::: Material shown :::
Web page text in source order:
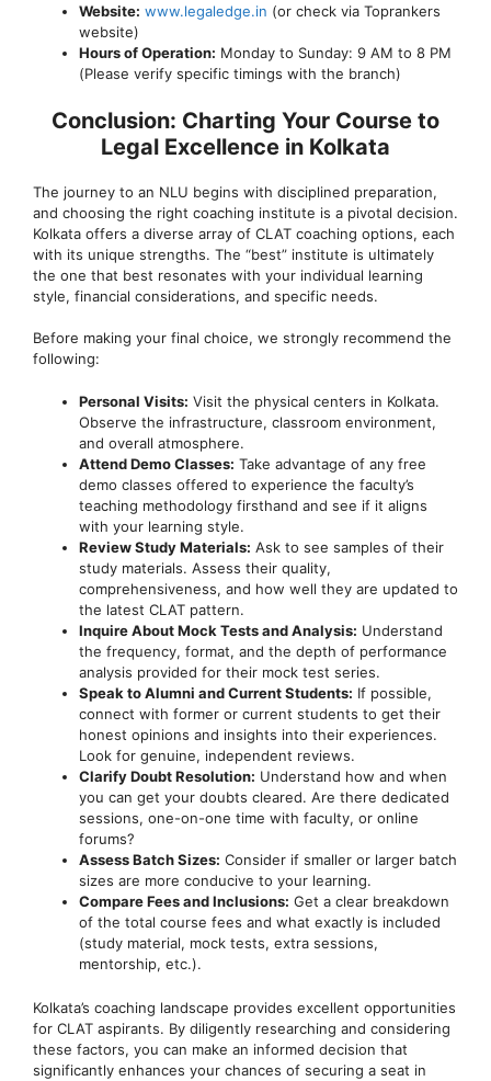
Website: www.legaledge.in (or check via Toprankers
website)
Hours of Operation: Monday to Sunday: 9 AM to 8 PM
(Please verify specific timings with the branch)
Conclusion: Charting Your Course to
Legal Excellence in Kolkata
The journey to an NLU begins with disciplined preparation,
and choosing the right coaching institute is a pivotal decision.
Kolkata offers a diverse array of CLAT coaching options, each
with its unique strengths. The “best” institute is ultimately
the one that best resonates with your individual learning
style, financial considerations, and specific needs.
Before making your final choice, we strongly recommend the
following:
Personal Visits: Visit the physical centers in Kolkata.
Observe the infrastructure, classroom environment,
and overall atmosphere.
Attend Demo Classes: Take advantage of any free
demo classes offered to experience the faculty’s
teaching methodology firsthand and see if it aligns
with your learning style.
Review Study Materials: Ask to see samples of their
study materials. Assess their quality,
comprehensiveness, and how well they are updated to
the latest CLAT pattern.
Inquire About Mock Tests and Analysis: Understand
the frequency, format, and the depth of performance
analysis provided for their mock test series.
Speak to Alumni and Current Students: If possible,
connect with former or current students to get their
honest opinions and insights into their experiences.
Look for genuine, independent reviews.
Clarify Doubt Resolution: Understand how and when
you can get your doubts cleared. Are there dedicated
sessions, one-on-one time with faculty, or online
forums?
Assess Batch Sizes: Consider if smaller or larger batch
sizes are more conducive to your learning.
Compare Fees and Inclusions: Get a clear breakdown
of the total course fees and what exactly is included
(study material, mock tests, extra sessions,
mentorship, etc.).
Kolkata’s coaching landscape provides excellent opportunities
for CLAT aspirants. By diligently researching and considering
these factors, you can make an informed decision that
significantly enhances your chances of securing a seat in
:::
## Instructions for the task
Would you return exactly the lines from the one containing "sessions, one-on-one time" through the end of the listing, both included, and only them?

## Answer to this task
sessions, one-on-one time with faculty, or online
forums?
Assess Batch Sizes: Consider if smaller or larger batch
sizes are more conducive to your learning.
Compare Fees and Inclusions: Get a clear breakdown
of the total course fees and what exactly is included
(study material, mock tests, extra sessions,
mentorship, etc.).
Kolkata’s coaching landscape provides excellent opportunities
for CLAT aspirants. By diligently researching and considering
these factors, you can make an informed decision that
significantly enhances your chances of securing a seat in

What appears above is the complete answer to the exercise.